● Exercise requirements: Pull every line holding the string "average" from the records below.

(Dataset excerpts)

• • • • • • •

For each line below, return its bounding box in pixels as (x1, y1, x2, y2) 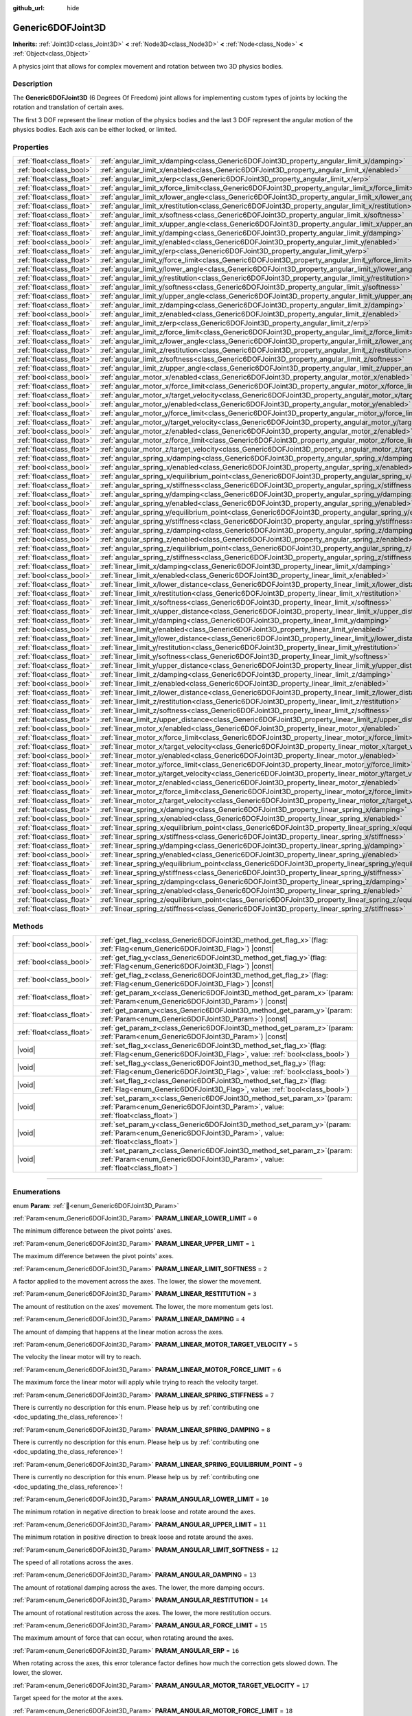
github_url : (12, 4, 45, 12)
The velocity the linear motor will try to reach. (12, 1353, 141, 1361)
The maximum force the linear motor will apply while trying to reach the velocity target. (12, 1378, 259, 1387)
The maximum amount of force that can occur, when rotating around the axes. (12, 1634, 234, 1642)
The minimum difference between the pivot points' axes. (12, 1227, 172, 1235)
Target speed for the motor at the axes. (12, 1694, 124, 1702)
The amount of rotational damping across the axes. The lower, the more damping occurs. (12, 1583, 264, 1592)
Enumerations (12, 1187, 61, 1197)
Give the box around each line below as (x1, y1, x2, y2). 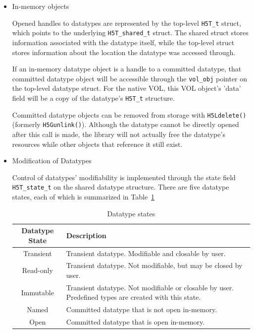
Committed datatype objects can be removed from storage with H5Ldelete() (12, 109, 247, 120)
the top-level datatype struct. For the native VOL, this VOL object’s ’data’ (12, 83, 241, 93)
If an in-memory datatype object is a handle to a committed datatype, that (12, 64, 242, 74)
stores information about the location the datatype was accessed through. (12, 47, 236, 57)
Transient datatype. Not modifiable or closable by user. (66, 282, 234, 292)
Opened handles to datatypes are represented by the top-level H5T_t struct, (12, 17, 241, 28)
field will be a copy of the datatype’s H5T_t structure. (12, 92, 175, 103)
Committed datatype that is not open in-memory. (66, 304, 217, 315)
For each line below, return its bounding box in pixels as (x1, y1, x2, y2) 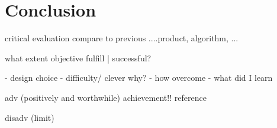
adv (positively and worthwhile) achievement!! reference (5, 91, 207, 103)
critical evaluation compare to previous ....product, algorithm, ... (5, 32, 239, 44)
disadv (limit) (5, 111, 54, 123)
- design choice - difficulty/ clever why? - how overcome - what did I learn (5, 71, 273, 84)
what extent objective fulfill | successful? (5, 51, 152, 64)
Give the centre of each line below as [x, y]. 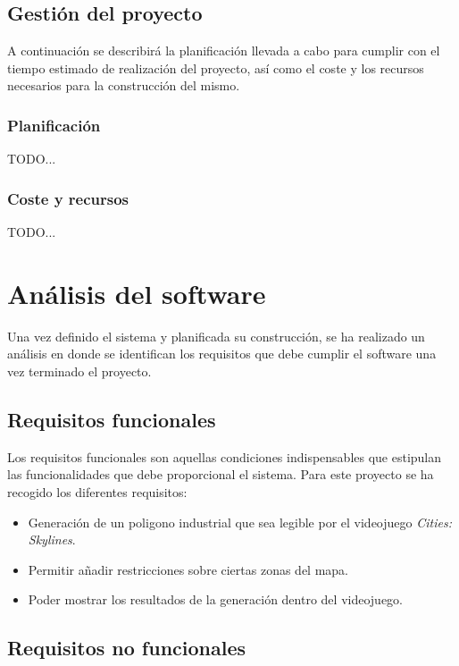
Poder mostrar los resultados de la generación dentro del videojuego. [215, 599]
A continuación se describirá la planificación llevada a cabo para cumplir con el [224, 51]
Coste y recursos [68, 198]
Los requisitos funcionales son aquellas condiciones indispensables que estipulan [225, 456]
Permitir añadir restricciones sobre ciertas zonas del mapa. [188, 569]
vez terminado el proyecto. [79, 371]
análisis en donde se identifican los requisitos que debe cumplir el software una [222, 354]
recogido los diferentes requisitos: [97, 491]
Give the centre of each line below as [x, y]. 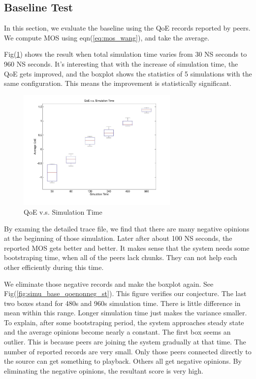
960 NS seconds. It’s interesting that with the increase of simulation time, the [121, 63]
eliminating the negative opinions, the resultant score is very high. [104, 370]
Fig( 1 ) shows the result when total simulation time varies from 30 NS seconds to [126, 54]
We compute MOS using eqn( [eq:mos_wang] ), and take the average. [107, 37]
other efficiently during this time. [54, 267]
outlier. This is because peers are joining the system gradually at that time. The [125, 342]
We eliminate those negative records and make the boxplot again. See [109, 284]
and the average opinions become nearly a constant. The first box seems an [117, 332]
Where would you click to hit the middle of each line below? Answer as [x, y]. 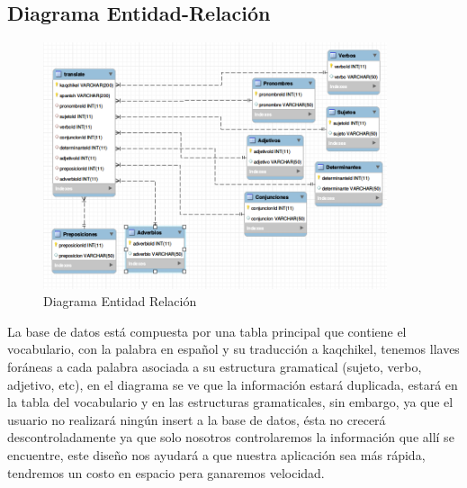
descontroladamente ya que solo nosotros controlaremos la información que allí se [231, 437]
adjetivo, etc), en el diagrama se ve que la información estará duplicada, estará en [233, 384]
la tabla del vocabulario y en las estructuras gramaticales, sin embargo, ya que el [230, 402]
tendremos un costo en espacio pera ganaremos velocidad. [166, 472]
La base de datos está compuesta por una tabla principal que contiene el [207, 331]
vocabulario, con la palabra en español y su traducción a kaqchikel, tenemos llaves [233, 349]
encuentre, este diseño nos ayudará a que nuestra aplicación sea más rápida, [216, 455]
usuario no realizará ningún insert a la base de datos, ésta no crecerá [197, 419]
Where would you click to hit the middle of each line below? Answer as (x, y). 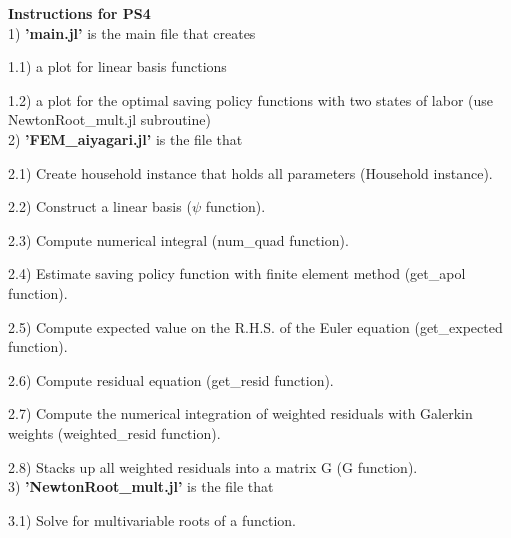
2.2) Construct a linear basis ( (100, 206)
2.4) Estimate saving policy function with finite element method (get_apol (237, 273)
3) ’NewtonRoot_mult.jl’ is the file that (141, 486)
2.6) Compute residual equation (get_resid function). (171, 379)
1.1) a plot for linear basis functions (117, 66)
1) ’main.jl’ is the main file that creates (132, 32)
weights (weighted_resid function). (114, 432)
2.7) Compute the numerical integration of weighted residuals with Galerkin (240, 413)
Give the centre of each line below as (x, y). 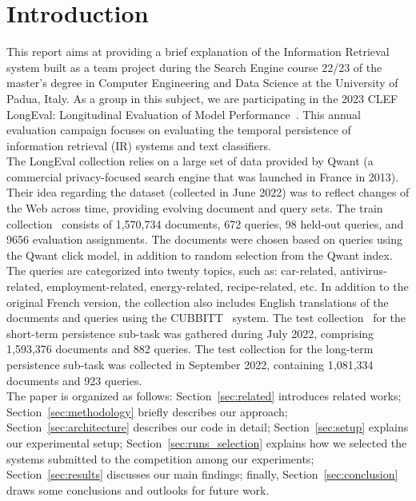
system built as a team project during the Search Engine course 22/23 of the (194, 67)
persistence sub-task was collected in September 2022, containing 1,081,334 (190, 364)
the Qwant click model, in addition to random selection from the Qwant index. (200, 254)
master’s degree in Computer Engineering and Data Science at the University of (202, 83)
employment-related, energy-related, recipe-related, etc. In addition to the (228, 286)
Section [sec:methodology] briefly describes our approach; (147, 411)
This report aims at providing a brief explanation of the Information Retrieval (198, 52)
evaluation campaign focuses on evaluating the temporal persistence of (179, 130)
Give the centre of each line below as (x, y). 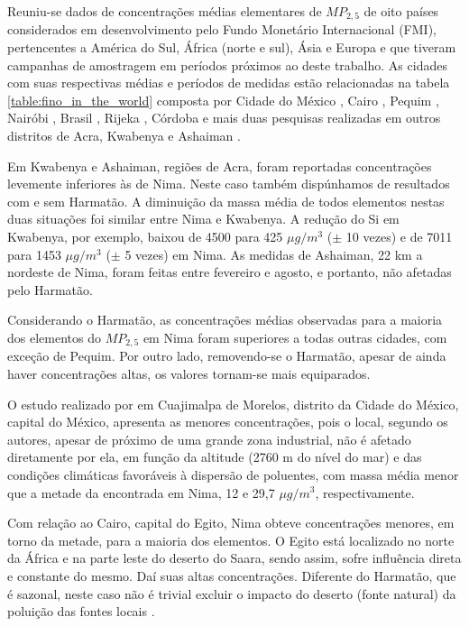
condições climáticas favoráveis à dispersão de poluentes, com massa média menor (233, 474)
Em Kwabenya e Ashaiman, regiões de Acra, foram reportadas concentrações (220, 166)
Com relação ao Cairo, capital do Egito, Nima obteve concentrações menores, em (231, 523)
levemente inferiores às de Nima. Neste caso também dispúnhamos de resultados (229, 184)
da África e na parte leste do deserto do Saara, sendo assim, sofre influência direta (234, 558)
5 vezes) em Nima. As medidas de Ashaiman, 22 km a (274, 254)
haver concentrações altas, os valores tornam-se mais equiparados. (189, 373)
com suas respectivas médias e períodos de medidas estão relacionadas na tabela (229, 83)
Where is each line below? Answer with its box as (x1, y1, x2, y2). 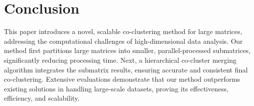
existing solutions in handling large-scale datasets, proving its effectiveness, (4, 83, 229, 93)
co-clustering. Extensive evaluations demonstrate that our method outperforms (4, 74, 240, 84)
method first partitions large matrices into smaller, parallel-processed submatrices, (4, 45, 251, 55)
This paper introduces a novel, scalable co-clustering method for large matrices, (4, 26, 242, 36)
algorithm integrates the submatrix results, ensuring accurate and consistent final (4, 64, 248, 74)
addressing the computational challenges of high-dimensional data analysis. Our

• • • • • • •

● Answer section:
We compute MOS using eqn( [eq:mos_wang] ), and take the average. [107, 37]
and the average opinions become nearly a constant. The first box seems an [117, 332]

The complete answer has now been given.